━━━━━ Information supplied ━━━━━
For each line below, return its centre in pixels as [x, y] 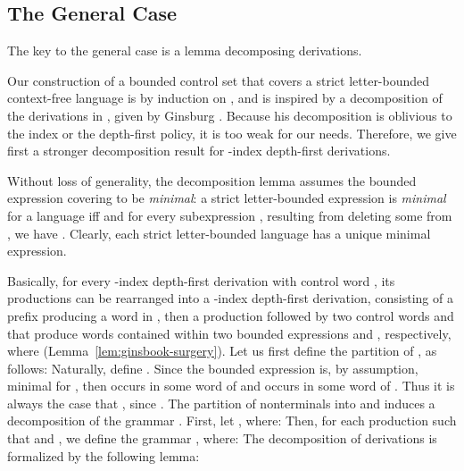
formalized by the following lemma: [104, 455]
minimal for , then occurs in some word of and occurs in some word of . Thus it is [231, 386]
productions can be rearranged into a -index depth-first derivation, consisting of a [230, 298]
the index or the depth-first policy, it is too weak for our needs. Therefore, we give [232, 133]
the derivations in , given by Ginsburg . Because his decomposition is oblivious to [230, 115]
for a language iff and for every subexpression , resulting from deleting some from [230, 215]
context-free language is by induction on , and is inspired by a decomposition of [225, 98]
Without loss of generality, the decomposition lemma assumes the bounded [212, 180]
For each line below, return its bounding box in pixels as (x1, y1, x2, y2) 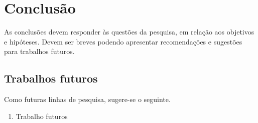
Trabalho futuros (16, 110, 68, 121)
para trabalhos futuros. (4, 46, 75, 56)
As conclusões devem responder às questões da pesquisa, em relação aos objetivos (4, 26, 254, 37)
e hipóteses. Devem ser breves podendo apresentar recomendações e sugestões (4, 36, 242, 46)
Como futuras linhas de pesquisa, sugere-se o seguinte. (4, 94, 171, 104)
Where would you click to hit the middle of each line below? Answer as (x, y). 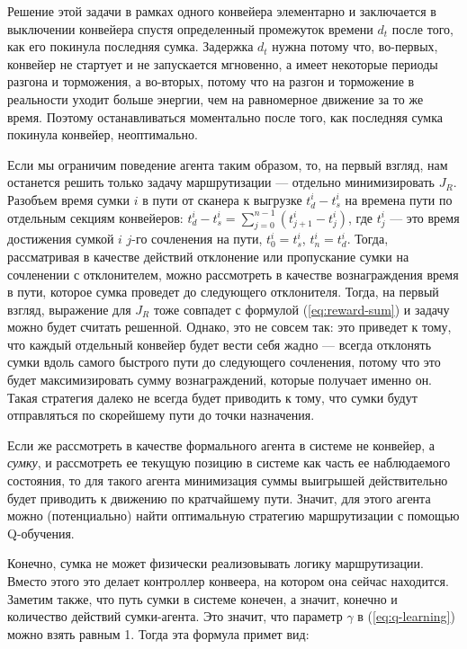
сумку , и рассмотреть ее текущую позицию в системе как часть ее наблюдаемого (229, 462)
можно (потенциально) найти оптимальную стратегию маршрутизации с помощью (233, 516)
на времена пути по (399, 199)
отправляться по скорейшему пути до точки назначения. (161, 415)
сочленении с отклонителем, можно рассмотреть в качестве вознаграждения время (233, 274)
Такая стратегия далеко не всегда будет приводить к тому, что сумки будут (212, 397)
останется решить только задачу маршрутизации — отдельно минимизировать (221, 182)
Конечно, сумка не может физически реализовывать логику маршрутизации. (216, 563)
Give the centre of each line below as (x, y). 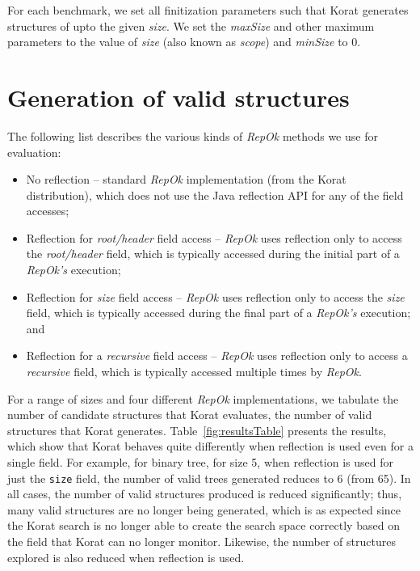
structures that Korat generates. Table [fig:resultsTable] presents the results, (197, 430)
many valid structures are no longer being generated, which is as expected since (204, 509)
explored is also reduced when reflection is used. (126, 557)
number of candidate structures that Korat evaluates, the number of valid (190, 415)
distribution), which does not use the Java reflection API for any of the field (215, 195)
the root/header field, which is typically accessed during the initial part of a (213, 254)
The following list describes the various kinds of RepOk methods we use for (193, 135)
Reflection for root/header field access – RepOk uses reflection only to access (214, 237)
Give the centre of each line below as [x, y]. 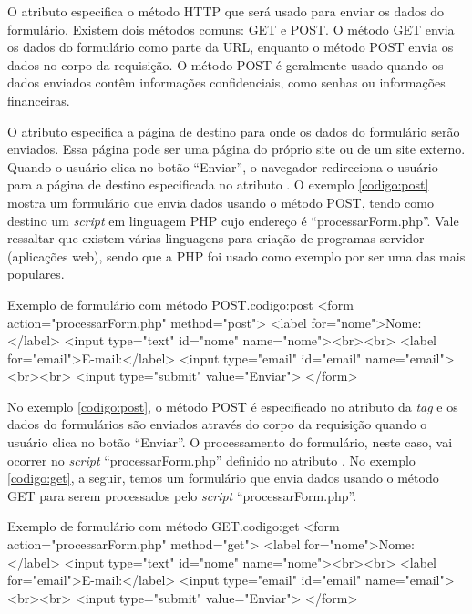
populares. [36, 274]
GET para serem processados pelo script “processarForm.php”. [182, 495]
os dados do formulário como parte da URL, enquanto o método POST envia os [231, 47]
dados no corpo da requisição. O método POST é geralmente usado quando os [226, 64]
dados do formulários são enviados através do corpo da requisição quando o [217, 424]
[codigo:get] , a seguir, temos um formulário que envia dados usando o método [223, 478]
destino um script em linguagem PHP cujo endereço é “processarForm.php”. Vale [233, 220]
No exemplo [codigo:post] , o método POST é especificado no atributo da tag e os [233, 406]
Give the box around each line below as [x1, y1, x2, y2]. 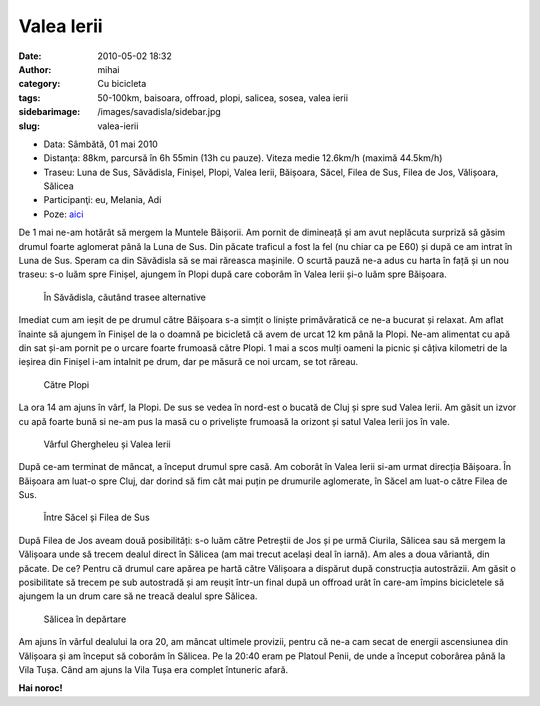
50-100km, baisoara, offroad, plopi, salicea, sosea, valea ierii [97, 91, 349, 104]
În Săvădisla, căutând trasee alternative [43, 291, 207, 303]
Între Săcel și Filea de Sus [43, 511, 150, 524]
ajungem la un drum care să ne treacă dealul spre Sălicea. [18, 590, 258, 602]
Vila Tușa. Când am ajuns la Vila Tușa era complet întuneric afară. [18, 664, 289, 675]
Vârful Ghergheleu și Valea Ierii [43, 438, 171, 450]
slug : [18, 120, 40, 132]
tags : [18, 91, 41, 104]
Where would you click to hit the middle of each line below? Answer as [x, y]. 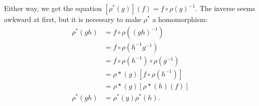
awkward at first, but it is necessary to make [73, 19]
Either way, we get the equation [53, 8]
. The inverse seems [225, 8]
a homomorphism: [180, 19]
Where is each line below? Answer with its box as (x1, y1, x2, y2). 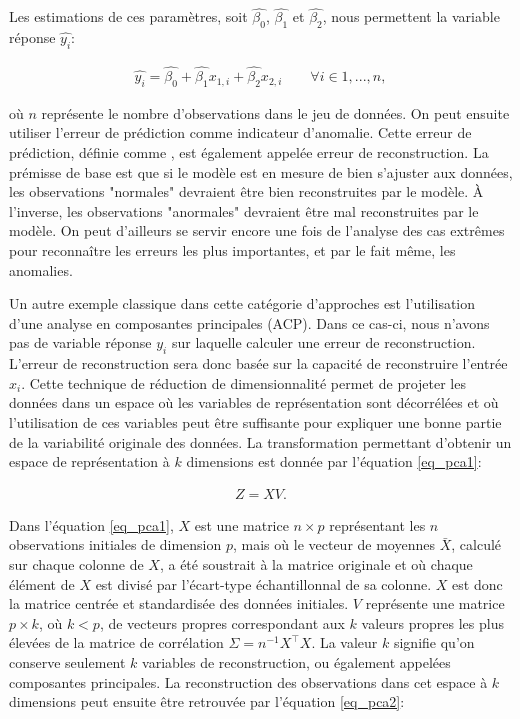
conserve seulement (9, 651, 126, 672)
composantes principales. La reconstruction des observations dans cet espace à (9, 671, 488, 692)
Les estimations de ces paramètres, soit (9, 6, 248, 27)
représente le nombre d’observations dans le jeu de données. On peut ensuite (41, 102, 510, 123)
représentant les (329, 514, 426, 535)
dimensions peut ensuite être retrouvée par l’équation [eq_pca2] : (9, 691, 405, 712)
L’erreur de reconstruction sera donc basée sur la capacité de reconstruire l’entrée (9, 353, 508, 374)
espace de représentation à (9, 451, 170, 472)
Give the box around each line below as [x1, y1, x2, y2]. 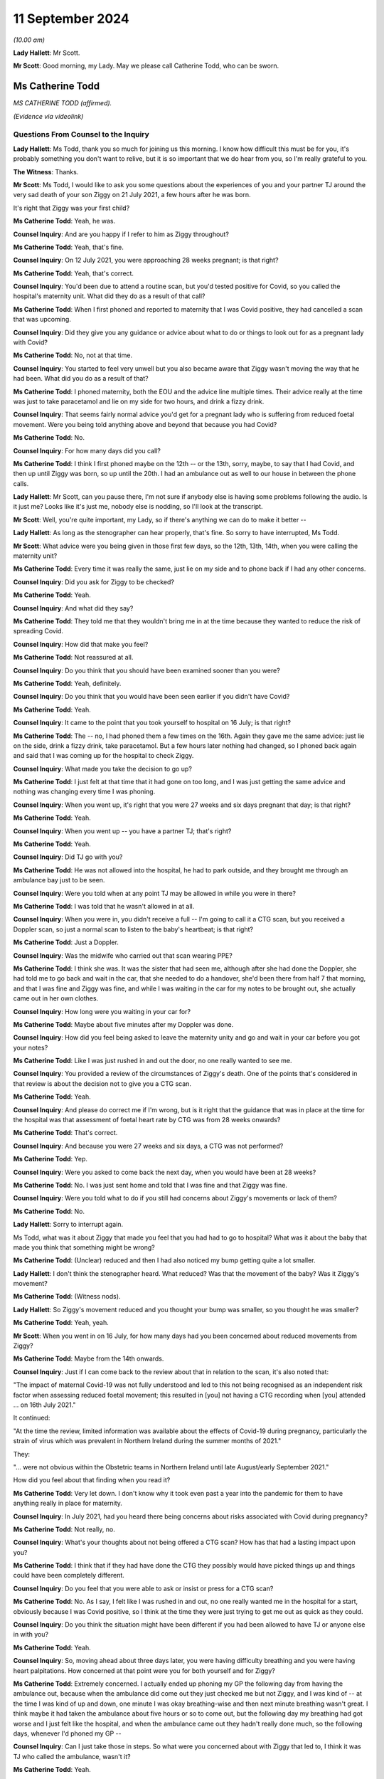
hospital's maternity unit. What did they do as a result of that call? [13, 292, 206, 300]
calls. [13, 479, 29, 487]
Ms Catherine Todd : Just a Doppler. [13, 938, 119, 946]
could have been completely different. [13, 1571, 124, 1580]
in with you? [13, 1630, 49, 1639]
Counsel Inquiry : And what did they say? [13, 603, 134, 612]
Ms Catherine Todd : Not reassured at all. [13, 653, 134, 662]
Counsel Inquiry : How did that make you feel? [13, 640, 149, 648]
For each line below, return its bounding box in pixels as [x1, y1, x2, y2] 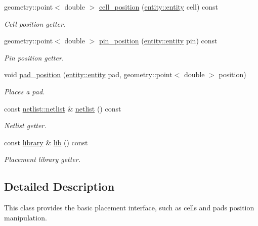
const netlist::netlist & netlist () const [4, 103, 121, 114]
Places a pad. [4, 86, 45, 96]
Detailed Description [4, 179, 115, 194]
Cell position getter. [4, 18, 66, 29]
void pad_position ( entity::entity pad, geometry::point [4, 69, 173, 80]
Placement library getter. [4, 154, 81, 164]
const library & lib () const [4, 137, 88, 147]
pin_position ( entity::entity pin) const [99, 35, 218, 46]
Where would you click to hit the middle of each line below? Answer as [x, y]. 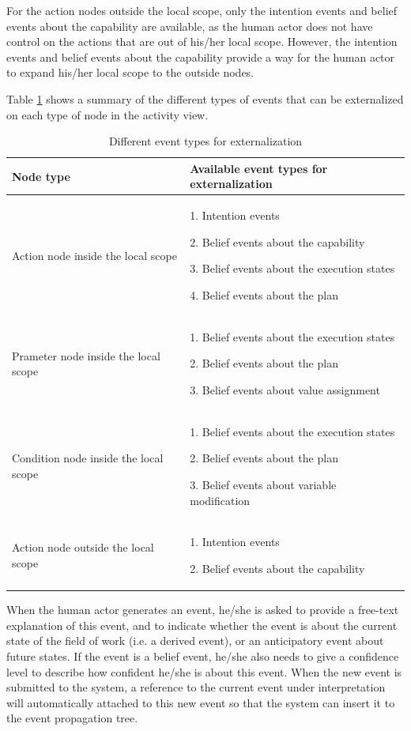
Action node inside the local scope [94, 255]
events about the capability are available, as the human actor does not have [190, 26]
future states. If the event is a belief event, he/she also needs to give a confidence [203, 656]
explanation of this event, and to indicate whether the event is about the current [202, 625]
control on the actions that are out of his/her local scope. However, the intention [202, 41]
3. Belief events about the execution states [292, 268]
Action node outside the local [83, 547]
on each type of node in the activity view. [107, 114]
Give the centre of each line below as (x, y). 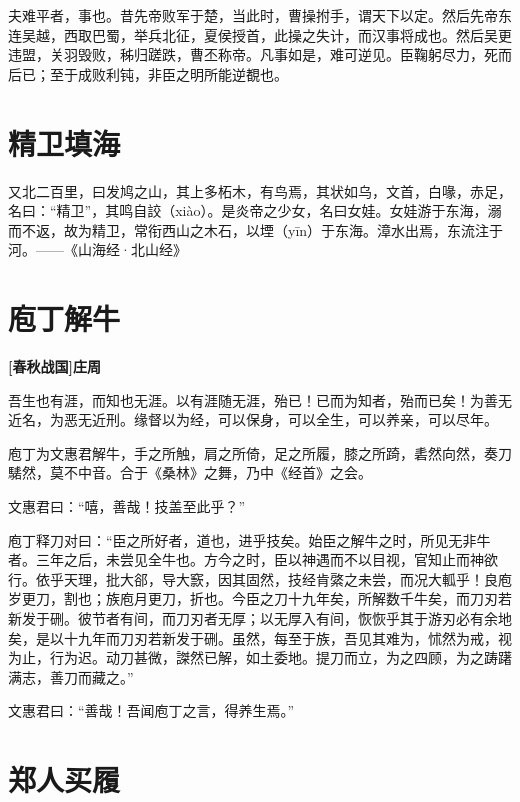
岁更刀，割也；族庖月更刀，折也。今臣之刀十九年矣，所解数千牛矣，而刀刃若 (260, 598)
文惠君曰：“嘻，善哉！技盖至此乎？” (127, 505)
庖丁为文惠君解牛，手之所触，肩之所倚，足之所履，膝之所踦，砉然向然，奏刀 (260, 452)
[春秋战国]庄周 (54, 366)
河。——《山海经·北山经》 (97, 249)
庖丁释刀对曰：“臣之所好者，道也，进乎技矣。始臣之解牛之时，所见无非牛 (249, 539)
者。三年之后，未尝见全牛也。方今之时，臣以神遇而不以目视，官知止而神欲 (253, 559)
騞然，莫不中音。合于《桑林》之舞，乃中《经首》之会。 (190, 472)
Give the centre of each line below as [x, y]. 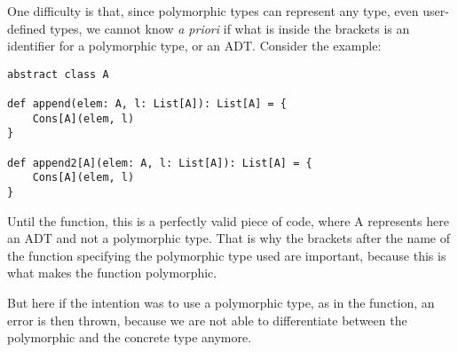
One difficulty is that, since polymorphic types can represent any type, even [213, 11]
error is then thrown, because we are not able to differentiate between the [207, 320]
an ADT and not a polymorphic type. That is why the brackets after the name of [229, 238]
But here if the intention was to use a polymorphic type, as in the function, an [221, 303]
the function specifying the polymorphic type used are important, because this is [227, 255]
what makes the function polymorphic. [112, 273]
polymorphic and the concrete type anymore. [130, 337]
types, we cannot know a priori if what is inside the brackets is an [230, 28]
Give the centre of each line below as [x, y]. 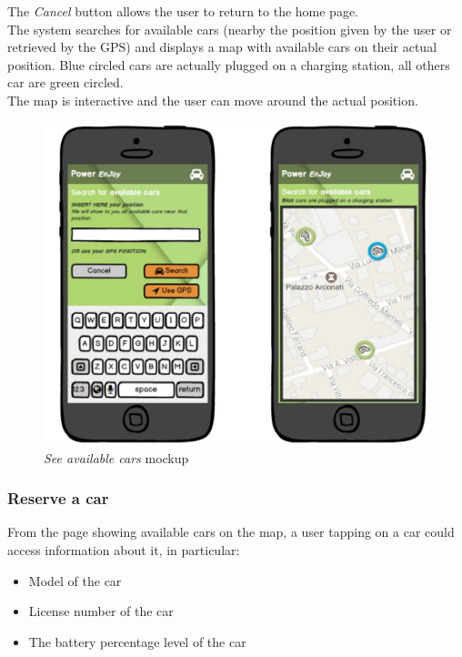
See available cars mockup [116, 457]
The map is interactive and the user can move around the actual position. [213, 100]
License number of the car [101, 611]
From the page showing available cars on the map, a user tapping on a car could [231, 532]
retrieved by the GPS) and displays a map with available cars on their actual [222, 47]
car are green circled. [65, 82]
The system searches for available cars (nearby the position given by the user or [230, 29]
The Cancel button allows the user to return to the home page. [183, 11]
━━━━━
Every entry is to be transcribed exactly, but the pictures are to be left out.

For each line below, return its centre in pixels as [x, y] 
formalized by the following lemma: [104, 455]
minimal for , then occurs in some word of and occurs in some word of . Thus it is [231, 386]
productions can be rearranged into a -index depth-first derivation, consisting of a [230, 298]
the index or the depth-first policy, it is too weak for our needs. Therefore, we give [232, 133]
the derivations in , given by Ginsburg . Because his decomposition is oblivious to [230, 115]
for a language iff and for every subexpression , resulting from deleting some from [230, 215]
context-free language is by induction on , and is inspired by a decomposition of [225, 98]
Without loss of generality, the decomposition lemma assumes the bounded [212, 180]
For each line below, return its bounding box in pixels as (x1, y1, x2, y2) 
Trabalho futuros (16, 110, 68, 121)
para trabalhos futuros. (4, 46, 75, 56)
As conclusões devem responder às questões da pesquisa, em relação aos objetivos (4, 26, 254, 37)
e hipóteses. Devem ser breves podendo apresentar recomendações e sugestões (4, 36, 242, 46)
Como futuras linhas de pesquisa, sugere-se o seguinte. (4, 94, 171, 104)
Where would you click to hit the middle of each line below? Answer as (x, y). 
сумку , и рассмотреть ее текущую позицию в системе как часть ее наблюдаемого (229, 462)
можно (потенциально) найти оптимальную стратегию маршрутизации с помощью (233, 516)
на времена пути по (399, 199)
отправляться по скорейшему пути до точки назначения. (161, 415)
сочленении с отклонителем, можно рассмотреть в качестве вознаграждения время (233, 274)
Такая стратегия далеко не всегда будет приводить к тому, что сумки будут (212, 397)
останется решить только задачу маршрутизации — отдельно минимизировать (221, 182)
Конечно, сумка не может физически реализовывать логику маршрутизации. (216, 563)
Give the centre of each line below as (x, y). 
structures that Korat generates. Table [fig:resultsTable] presents the results, (197, 430)
many valid structures are no longer being generated, which is as expected since (204, 509)
explored is also reduced when reflection is used. (126, 557)
number of candidate structures that Korat evaluates, the number of valid (190, 415)
distribution), which does not use the Java reflection API for any of the field (215, 195)
the root/header field, which is typically accessed during the initial part of a (213, 254)
The following list describes the various kinds of RepOk methods we use for (193, 135)
Reflection for root/header field access – RepOk uses reflection only to access (214, 237)
Give the centre of each line below as [x, y]. 
populares. [36, 274]
GET para serem processados pelo script “processarForm.php”. [182, 495]
os dados do formulário como parte da URL, enquanto o método POST envia os [231, 47]
dados no corpo da requisição. O método POST é geralmente usado quando os [226, 64]
dados do formulários são enviados através do corpo da requisição quando o [217, 424]
[codigo:get] , a seguir, temos um formulário que envia dados usando o método [223, 478]
destino um script em linguagem PHP cujo endereço é “processarForm.php”. Vale [233, 220]
No exemplo [codigo:post] , o método POST é especificado no atributo da tag e os [233, 406]
Give the box around each line below as [x1, y1, x2, y2]. 
50-100km, baisoara, offroad, plopi, salicea, sosea, valea ierii [97, 91, 349, 104]
În Săvădisla, căutând trasee alternative [43, 291, 207, 303]
Între Săcel și Filea de Sus [43, 511, 150, 524]
ajungem la un drum care să ne treacă dealul spre Sălicea. [18, 590, 258, 602]
Vila Tușa. Când am ajuns la Vila Tușa era complet întuneric afară. [18, 664, 289, 675]
Vârful Ghergheleu și Valea Ierii [43, 438, 171, 450]
slug : [18, 120, 40, 132]
tags : [18, 91, 41, 104]
Where would you click to hit the middle of each line below? Answer as [x, y]. 
awkward at first, but it is necessary to make [73, 19]
Either way, we get the equation [53, 8]
. The inverse seems [225, 8]
a homomorphism: [180, 19]
Where is each line below? Answer with its box as (x1, y1, x2, y2). 
conserve seulement (9, 651, 126, 672)
composantes principales. La reconstruction des observations dans cet espace à (9, 671, 488, 692)
Les estimations de ces paramètres, soit (9, 6, 248, 27)
représente le nombre d’observations dans le jeu de données. On peut ensuite (41, 102, 510, 123)
représentant les (329, 514, 426, 535)
dimensions peut ensuite être retrouvée par l’équation [eq_pca2] : (9, 691, 405, 712)
L’erreur de reconstruction sera donc basée sur la capacité de reconstruire l’entrée (9, 353, 508, 374)
espace de représentation à (9, 451, 170, 472)
Give the box around each line below as [x1, y1, x2, y2]. 
hospital's maternity unit. What did they do as a result of that call? [13, 292, 206, 300]
calls. [13, 479, 29, 487]
Ms Catherine Todd : Just a Doppler. [13, 938, 119, 946]
could have been completely different. [13, 1571, 124, 1580]
in with you? [13, 1630, 49, 1639]
Counsel Inquiry : And what did they say? [13, 603, 134, 612]
Ms Catherine Todd : Not reassured at all. [13, 653, 134, 662]
Counsel Inquiry : How did that make you feel? [13, 640, 149, 648]
For each line below, return its bounding box in pixels as [x1, y1, x2, y2] 
const netlist::netlist & netlist () const [4, 103, 121, 114]
Places a pad. [4, 86, 45, 96]
Detailed Description [4, 179, 115, 194]
Cell position getter. [4, 18, 66, 29]
void pad_position ( entity::entity pad, geometry::point [4, 69, 173, 80]
Placement library getter. [4, 154, 81, 164]
const library & lib () const [4, 137, 88, 147]
pin_position ( entity::entity pin) const [99, 35, 218, 46]
Where would you click to hit the middle of each line below? Answer as [x, y]. 
Action node inside the local scope [94, 255]
events about the capability are available, as the human actor does not have [190, 26]
future states. If the event is a belief event, he/she also needs to give a confidence [203, 656]
explanation of this event, and to indicate whether the event is about the current [202, 625]
control on the actions that are out of his/her local scope. However, the intention [202, 41]
3. Belief events about the execution states [292, 268]
Action node outside the local [83, 547]
on each type of node in the activity view. [107, 114]
Give the centre of each line below as (x, y). 
岁更刀，割也；族庖月更刀，折也。今臣之刀十九年矣，所解数千牛矣，而刀刃若 (260, 598)
文惠君曰：“嘻，善哉！技盖至此乎？” (127, 505)
庖丁为文惠君解牛，手之所触，肩之所倚，足之所履，膝之所踦，砉然向然，奏刀 (260, 452)
[春秋战国]庄周 (54, 366)
河。——《山海经·北山经》 (97, 249)
庖丁释刀对曰：“臣之所好者，道也，进乎技矣。始臣之解牛之时，所见无非牛 (249, 539)
者。三年之后，未尝见全牛也。方今之时，臣以神遇而不以目视，官知止而神欲 (253, 559)
騞然，莫不中音。合于《桑林》之舞，乃中《经首》之会。 (190, 472)
Give the centre of each line below as [x, y]. 
One difficulty is that, since polymorphic types can represent any type, even [213, 11]
error is then thrown, because we are not able to differentiate between the [207, 320]
an ADT and not a polymorphic type. That is why the brackets after the name of [229, 238]
But here if the intention was to use a polymorphic type, as in the function, an [221, 303]
the function specifying the polymorphic type used are important, because this is [227, 255]
what makes the function polymorphic. [112, 273]
polymorphic and the concrete type anymore. [130, 337]
types, we cannot know a priori if what is inside the brackets is an [230, 28]
Give the centre of each line below as [x, y]. 
See available cars mockup [116, 457]
The map is interactive and the user can move around the actual position. [213, 100]
License number of the car [101, 611]
From the page showing available cars on the map, a user tapping on a car could [231, 532]
retrieved by the GPS) and displays a map with available cars on their actual [222, 47]
car are green circled. [65, 82]
The system searches for available cars (nearby the position given by the user or [230, 29]
The Cancel button allows the user to return to the home page. [183, 11]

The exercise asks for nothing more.